Multifunktionsgehäuse anbinden

Doch gibt es in Wattenscheid auch viele solcher „Idealfälle“. Etwa an der Vorstadtstraße, der Hansastraße und Sommerdelle, der Ludwig-Steil- und Bismarckstraße, um nur einige zu nennen. Im Prinzip stadtweit, wo auch immer überschaubar große Baulöcher zu sehen sind, in denen schwarze Kabel liegen und die durch rot-weiße Absperrgitter oder Warnbaken abgezäunt und gesichert sind, lässt auch die Telekom derzeit buddeln. Hofmann konnte nicht sagen, in welchen Wattenscheid Straßen derzeit konkret die Kabel neu verlegt werden. Aber: „Profitieren werden rund 34 000 Haushalte in diesem Bereich.“ Denn: „Wir haben derzeit rund 50 000 Baustellen im Bundesgebiet. Da können wir nicht jede einzelne Baustelle benennen.“

Multifunktionsgehäuse über Glasfaser anbinden

Die Multifunktionsgehäuse werden über Glasfaser angebunden.
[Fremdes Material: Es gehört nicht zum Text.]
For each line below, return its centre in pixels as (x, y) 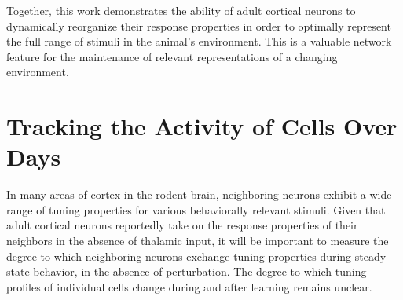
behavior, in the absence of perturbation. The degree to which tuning (200, 271)
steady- (372, 256)
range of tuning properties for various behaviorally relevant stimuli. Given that (196, 209)
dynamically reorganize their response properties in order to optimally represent (199, 26)
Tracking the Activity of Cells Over (202, 126)
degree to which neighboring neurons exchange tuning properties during (179, 256)
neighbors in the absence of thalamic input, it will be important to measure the (198, 241)
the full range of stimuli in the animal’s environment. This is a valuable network (199, 41)
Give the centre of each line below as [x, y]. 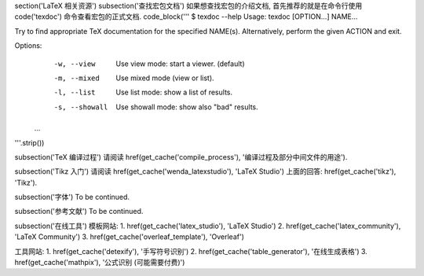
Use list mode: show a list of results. [174, 92]
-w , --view [75, 64]
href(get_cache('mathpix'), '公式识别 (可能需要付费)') [100, 263]
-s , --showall [81, 107]
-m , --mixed [77, 78]
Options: [28, 46]
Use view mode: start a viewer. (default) [180, 64]
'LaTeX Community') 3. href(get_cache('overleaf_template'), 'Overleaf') [130, 237]
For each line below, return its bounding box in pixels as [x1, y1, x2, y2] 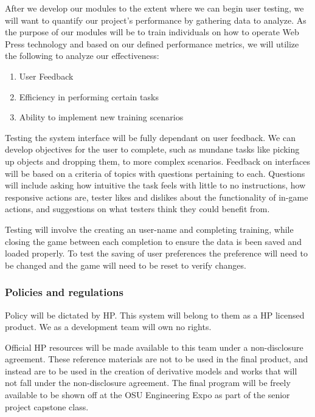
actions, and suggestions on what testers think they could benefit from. [5, 202, 270, 215]
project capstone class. [5, 400, 89, 413]
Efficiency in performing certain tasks [19, 90, 159, 103]
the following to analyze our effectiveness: [5, 49, 159, 62]
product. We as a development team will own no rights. [5, 320, 212, 333]
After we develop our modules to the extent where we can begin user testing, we [5, 2, 304, 14]
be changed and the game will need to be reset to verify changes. [5, 258, 246, 271]
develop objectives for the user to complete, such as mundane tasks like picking [5, 143, 300, 156]
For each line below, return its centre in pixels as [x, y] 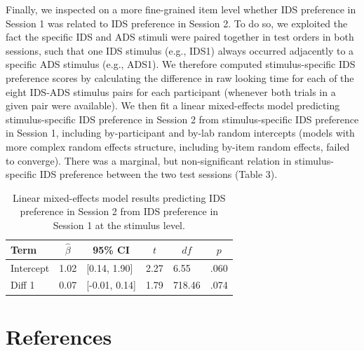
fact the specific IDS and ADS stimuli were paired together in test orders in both [180, 37]
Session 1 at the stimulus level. [119, 225]
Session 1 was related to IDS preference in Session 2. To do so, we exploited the [177, 23]
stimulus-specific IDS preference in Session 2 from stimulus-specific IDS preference [182, 119]
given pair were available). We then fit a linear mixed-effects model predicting [173, 105]
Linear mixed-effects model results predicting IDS [119, 197]
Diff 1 [23, 285]
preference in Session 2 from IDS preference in [119, 211]
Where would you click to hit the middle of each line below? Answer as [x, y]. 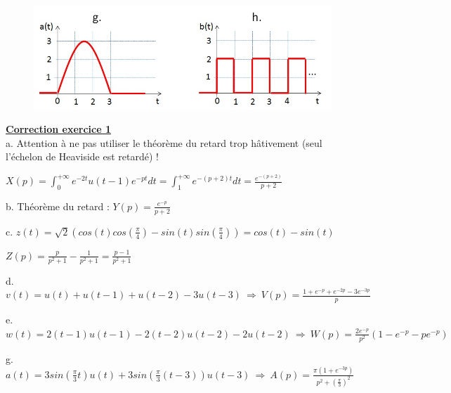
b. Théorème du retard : [58, 206]
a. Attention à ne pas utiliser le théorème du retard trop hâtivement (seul [164, 142]
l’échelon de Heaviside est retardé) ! [82, 156]
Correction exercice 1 [59, 129]
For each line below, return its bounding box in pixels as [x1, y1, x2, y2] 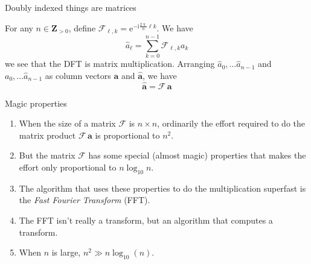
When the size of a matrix [19, 117, 116, 130]
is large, [51, 246, 81, 259]
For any [5, 21, 33, 34]
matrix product [19, 128, 76, 141]
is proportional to [95, 128, 160, 141]
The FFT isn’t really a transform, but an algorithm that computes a [19, 213, 273, 226]
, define [68, 21, 96, 34]
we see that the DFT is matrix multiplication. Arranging [5, 57, 215, 70]
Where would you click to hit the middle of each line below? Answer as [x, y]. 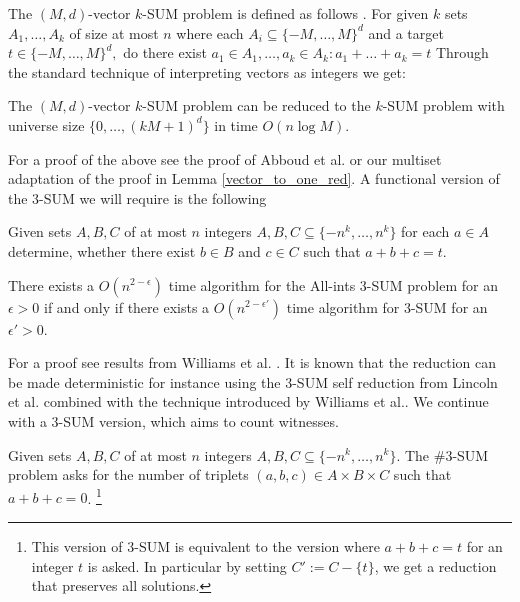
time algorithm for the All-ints [262, 284]
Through [462, 52]
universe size [46, 124]
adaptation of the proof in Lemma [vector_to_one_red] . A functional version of [254, 178]
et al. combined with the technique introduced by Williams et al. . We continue [248, 401]
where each [210, 32]
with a [27, 420]
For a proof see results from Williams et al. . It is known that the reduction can [252, 362]
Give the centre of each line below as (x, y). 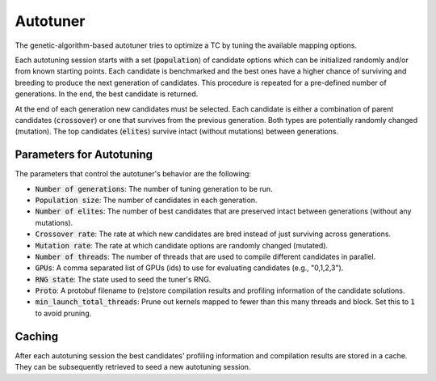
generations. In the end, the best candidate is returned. (107, 94)
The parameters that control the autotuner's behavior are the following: (133, 174)
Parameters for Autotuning (84, 155)
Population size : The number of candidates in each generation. (146, 200)
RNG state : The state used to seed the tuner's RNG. (123, 279)
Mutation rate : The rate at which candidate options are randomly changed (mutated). (182, 245)
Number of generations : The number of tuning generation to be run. (154, 188)
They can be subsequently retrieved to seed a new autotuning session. (133, 367)
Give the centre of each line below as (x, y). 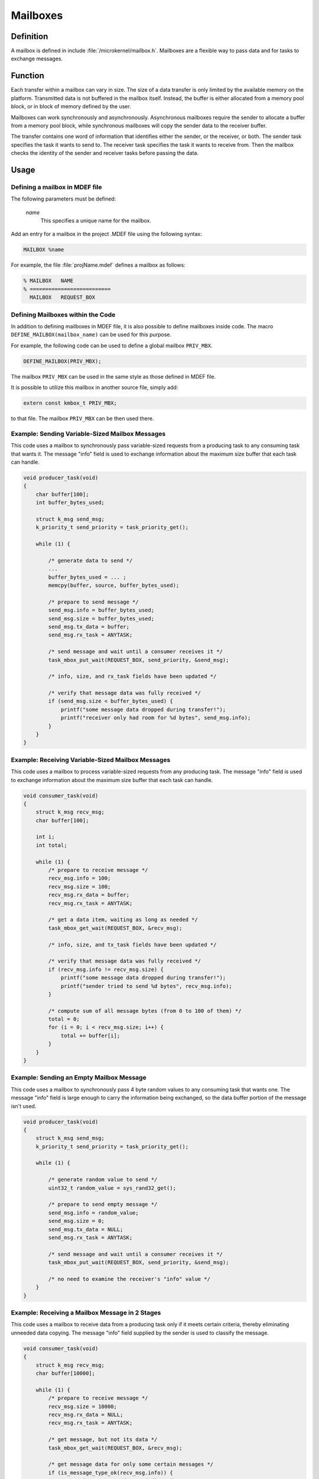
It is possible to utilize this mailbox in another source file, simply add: (95, 387)
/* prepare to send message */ (93, 602)
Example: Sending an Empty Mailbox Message (79, 1078)
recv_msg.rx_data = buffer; (89, 895)
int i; (45, 837)
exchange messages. (37, 59)
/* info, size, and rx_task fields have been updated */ (132, 676)
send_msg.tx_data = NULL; (86, 1229)
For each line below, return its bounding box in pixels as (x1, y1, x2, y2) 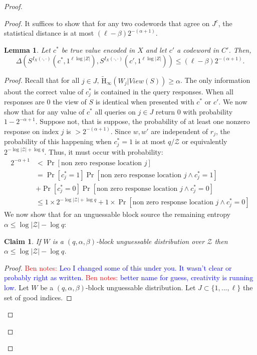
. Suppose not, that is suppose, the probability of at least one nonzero (35, 116, 250, 127)
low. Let (4, 282, 29, 292)
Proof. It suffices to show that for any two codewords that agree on (4, 18, 210, 28)
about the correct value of (4, 86, 84, 96)
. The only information (180, 75, 250, 85)
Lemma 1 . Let (4, 44, 51, 55)
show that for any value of (4, 106, 85, 116)
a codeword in (177, 44, 219, 55)
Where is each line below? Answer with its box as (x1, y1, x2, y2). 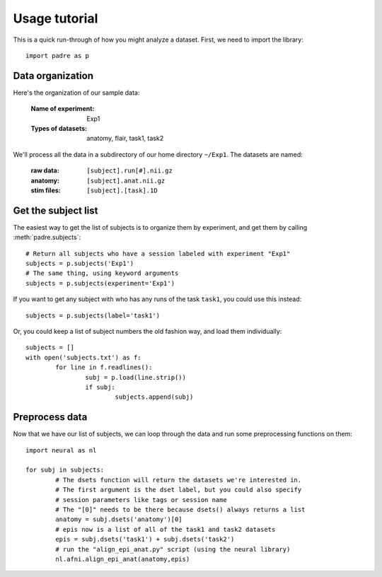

Beim Ausbau werden alte Leitungswege genutzt und miteinander verbunden. Hofmann: „Die bestehenden Kabelkanäle werden genutzt.“

Über das Investitionsvolumen in Wattenscheid schweigt sich die Telekom aus. Nicht aber über die Geschwindigkeit, die die neuen Kabel bringen sollen. Bis zu 100 Mbit im ersten Schritt und bis zu 250 Mbit im zweiten. Pro Sekunde, versteht sich.